- **The task**:
Please state the number of lines in the entries below where the word "floor" appears. Include nothing else.

Extracted data entries:
=== Begin Enclosure ===

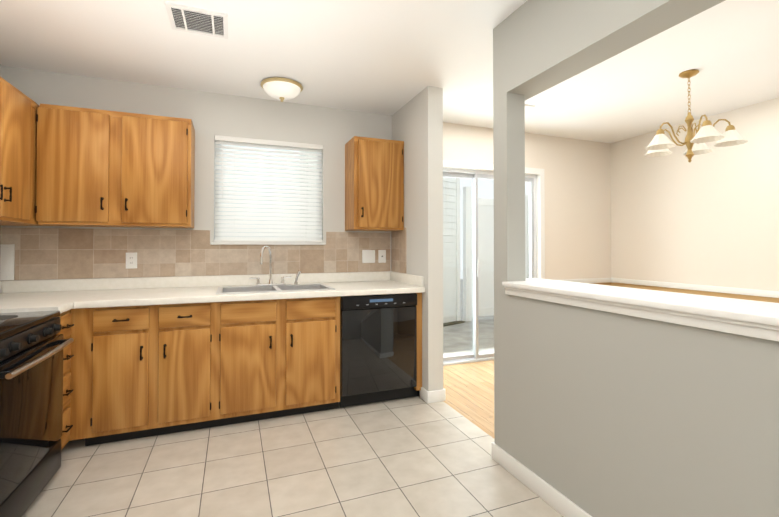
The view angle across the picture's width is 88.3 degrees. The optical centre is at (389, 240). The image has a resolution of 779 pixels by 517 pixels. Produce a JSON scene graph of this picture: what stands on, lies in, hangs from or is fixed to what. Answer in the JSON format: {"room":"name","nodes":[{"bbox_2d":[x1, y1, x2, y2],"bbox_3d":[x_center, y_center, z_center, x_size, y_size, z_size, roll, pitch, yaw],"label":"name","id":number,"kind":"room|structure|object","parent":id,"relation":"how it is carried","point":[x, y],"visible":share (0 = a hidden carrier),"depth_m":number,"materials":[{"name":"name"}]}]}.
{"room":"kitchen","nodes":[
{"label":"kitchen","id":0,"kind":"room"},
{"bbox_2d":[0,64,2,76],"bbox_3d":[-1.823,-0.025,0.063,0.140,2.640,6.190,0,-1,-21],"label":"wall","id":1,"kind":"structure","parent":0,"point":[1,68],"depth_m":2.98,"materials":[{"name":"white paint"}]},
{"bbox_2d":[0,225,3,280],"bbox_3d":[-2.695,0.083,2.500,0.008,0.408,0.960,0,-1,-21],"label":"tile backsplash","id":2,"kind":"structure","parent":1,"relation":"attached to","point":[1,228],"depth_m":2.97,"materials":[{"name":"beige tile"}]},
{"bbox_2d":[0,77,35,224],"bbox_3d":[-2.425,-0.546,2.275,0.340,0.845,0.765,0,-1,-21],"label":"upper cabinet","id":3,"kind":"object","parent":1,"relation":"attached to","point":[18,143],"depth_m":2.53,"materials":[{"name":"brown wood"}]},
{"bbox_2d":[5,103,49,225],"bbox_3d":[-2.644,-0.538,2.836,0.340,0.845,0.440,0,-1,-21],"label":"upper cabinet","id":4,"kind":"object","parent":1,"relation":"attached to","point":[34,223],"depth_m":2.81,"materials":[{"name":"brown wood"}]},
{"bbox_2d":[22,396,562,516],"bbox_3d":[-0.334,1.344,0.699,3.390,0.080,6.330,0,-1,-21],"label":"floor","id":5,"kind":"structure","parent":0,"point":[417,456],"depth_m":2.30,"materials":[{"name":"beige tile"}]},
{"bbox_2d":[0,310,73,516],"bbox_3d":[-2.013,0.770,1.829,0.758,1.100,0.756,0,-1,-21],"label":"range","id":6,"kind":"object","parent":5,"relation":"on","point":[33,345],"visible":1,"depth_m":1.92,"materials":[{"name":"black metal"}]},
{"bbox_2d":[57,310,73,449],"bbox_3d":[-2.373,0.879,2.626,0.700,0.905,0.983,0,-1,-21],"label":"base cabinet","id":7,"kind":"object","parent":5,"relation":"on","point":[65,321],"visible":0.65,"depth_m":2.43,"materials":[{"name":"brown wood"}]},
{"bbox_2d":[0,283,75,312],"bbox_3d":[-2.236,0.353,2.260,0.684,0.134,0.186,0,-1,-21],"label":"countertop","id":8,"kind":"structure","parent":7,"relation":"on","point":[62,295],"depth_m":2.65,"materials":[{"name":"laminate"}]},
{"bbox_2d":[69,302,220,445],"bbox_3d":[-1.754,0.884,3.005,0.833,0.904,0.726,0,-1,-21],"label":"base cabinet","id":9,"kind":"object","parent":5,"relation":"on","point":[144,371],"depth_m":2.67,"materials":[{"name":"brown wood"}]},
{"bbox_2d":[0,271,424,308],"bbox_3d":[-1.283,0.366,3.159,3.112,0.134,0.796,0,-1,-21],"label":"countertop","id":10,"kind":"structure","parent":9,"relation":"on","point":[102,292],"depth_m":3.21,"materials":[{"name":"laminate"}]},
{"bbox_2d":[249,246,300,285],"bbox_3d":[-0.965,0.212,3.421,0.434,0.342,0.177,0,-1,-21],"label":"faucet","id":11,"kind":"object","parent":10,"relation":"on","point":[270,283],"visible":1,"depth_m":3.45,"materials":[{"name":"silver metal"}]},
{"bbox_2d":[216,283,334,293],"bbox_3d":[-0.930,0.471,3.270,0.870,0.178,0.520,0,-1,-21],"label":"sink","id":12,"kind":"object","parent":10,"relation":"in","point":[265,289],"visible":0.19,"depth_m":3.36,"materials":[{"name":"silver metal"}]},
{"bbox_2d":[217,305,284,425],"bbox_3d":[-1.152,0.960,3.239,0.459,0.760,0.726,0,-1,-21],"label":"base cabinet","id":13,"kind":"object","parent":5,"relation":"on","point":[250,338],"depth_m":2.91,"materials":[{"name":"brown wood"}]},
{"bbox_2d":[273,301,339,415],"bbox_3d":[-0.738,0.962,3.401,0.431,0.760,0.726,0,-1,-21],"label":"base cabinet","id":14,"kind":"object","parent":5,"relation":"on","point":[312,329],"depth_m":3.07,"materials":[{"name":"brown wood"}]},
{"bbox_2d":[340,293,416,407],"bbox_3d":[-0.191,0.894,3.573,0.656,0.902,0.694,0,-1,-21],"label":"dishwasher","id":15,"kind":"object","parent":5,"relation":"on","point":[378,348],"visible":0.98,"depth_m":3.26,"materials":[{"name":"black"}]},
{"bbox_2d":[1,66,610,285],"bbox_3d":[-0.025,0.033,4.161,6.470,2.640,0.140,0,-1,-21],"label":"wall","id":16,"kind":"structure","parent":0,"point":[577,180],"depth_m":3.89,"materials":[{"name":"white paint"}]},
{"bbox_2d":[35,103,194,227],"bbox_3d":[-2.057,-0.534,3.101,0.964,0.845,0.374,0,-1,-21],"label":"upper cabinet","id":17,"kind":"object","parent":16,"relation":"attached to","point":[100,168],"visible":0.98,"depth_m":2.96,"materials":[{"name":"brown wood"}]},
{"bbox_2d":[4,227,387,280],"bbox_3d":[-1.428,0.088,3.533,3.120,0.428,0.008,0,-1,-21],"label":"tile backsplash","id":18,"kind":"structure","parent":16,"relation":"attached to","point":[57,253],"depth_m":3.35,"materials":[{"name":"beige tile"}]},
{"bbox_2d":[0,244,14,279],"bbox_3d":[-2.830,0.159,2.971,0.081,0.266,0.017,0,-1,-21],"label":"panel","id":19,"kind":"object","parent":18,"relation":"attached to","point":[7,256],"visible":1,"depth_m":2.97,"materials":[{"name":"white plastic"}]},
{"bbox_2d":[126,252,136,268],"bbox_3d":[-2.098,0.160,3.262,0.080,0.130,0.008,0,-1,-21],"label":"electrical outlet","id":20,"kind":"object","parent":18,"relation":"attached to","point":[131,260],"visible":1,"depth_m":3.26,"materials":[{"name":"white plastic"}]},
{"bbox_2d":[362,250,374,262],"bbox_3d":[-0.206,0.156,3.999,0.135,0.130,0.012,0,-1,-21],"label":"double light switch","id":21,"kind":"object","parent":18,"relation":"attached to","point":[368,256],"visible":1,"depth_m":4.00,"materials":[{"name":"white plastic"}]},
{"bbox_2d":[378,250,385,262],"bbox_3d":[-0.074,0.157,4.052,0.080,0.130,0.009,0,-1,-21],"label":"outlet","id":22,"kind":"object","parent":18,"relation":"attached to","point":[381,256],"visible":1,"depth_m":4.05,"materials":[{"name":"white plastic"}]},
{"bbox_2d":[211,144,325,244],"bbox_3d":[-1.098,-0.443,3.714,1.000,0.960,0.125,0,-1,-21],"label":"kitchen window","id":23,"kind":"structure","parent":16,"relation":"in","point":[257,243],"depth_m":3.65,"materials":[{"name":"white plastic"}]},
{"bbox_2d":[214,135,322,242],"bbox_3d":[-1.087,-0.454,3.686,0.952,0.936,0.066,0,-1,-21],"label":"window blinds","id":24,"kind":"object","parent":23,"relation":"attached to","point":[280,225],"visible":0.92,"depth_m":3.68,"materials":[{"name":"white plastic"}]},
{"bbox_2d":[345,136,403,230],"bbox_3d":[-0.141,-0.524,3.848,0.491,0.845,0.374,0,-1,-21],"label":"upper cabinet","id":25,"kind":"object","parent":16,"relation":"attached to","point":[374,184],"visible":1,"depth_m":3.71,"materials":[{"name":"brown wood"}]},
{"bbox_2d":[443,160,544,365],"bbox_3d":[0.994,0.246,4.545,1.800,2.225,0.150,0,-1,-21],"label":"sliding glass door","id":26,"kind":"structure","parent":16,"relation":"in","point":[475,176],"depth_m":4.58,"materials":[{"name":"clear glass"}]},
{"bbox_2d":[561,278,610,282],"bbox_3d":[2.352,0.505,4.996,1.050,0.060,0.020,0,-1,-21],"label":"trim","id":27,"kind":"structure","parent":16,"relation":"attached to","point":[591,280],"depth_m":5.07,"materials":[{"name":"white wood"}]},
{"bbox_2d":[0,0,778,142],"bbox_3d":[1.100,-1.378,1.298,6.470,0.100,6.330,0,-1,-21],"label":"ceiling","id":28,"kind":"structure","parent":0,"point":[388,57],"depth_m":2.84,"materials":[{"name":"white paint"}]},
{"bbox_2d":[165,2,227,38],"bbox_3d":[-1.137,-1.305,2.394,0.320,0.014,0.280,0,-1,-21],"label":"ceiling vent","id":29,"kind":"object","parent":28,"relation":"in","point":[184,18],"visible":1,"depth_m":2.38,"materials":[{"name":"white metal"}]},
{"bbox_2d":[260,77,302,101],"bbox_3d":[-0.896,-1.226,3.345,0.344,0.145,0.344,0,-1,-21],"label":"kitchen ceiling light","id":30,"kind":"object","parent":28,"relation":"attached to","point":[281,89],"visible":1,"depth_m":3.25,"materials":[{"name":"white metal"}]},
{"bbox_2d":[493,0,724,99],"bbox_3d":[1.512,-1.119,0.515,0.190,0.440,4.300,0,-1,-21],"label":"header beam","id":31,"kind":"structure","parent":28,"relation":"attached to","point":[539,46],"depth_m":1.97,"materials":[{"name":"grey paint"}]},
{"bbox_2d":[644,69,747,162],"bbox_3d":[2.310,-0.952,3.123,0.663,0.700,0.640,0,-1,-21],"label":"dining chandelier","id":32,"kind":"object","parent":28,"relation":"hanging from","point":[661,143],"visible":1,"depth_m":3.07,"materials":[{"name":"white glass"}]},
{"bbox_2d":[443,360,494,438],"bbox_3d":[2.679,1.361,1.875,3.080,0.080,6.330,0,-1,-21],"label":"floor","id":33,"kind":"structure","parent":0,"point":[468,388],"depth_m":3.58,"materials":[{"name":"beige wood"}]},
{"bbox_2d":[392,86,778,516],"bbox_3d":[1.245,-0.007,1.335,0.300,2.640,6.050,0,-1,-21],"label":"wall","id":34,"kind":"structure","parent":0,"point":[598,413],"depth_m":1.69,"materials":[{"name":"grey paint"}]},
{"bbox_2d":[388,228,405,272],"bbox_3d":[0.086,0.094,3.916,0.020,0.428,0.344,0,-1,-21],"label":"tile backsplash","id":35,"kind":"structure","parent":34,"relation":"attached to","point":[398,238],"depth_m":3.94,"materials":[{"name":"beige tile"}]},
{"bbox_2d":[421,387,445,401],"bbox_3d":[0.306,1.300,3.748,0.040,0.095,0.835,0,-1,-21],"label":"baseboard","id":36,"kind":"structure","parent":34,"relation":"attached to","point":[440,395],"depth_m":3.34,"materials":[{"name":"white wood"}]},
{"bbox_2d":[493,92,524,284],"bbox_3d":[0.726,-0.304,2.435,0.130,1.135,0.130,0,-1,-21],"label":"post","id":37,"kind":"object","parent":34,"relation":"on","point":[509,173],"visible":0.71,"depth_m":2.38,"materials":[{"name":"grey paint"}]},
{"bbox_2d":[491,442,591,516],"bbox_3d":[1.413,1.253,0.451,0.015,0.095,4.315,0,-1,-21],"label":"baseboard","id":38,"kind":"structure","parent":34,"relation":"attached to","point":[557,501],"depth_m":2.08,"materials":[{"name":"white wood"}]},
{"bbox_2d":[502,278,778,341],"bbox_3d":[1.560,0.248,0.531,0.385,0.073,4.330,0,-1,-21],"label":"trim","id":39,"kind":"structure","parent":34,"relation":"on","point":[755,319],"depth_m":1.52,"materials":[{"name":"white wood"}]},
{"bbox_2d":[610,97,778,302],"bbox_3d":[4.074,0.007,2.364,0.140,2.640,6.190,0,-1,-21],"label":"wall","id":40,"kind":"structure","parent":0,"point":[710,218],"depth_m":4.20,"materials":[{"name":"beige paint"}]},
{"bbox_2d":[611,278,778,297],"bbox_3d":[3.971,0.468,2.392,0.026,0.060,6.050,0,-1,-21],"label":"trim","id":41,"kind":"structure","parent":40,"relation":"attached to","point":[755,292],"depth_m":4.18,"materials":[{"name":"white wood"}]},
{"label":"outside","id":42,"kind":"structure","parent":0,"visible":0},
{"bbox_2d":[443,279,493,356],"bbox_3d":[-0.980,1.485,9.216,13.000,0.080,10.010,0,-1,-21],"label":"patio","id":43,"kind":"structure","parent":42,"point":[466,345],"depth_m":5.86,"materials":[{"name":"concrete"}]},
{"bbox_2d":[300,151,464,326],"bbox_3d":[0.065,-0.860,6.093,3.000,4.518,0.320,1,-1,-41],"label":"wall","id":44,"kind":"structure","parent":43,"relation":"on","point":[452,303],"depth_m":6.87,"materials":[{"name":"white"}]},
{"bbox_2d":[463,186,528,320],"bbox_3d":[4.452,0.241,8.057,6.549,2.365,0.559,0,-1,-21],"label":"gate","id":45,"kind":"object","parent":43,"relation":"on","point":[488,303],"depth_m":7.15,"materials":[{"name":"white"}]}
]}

=== End Enclosure ===

- **Your response**:
2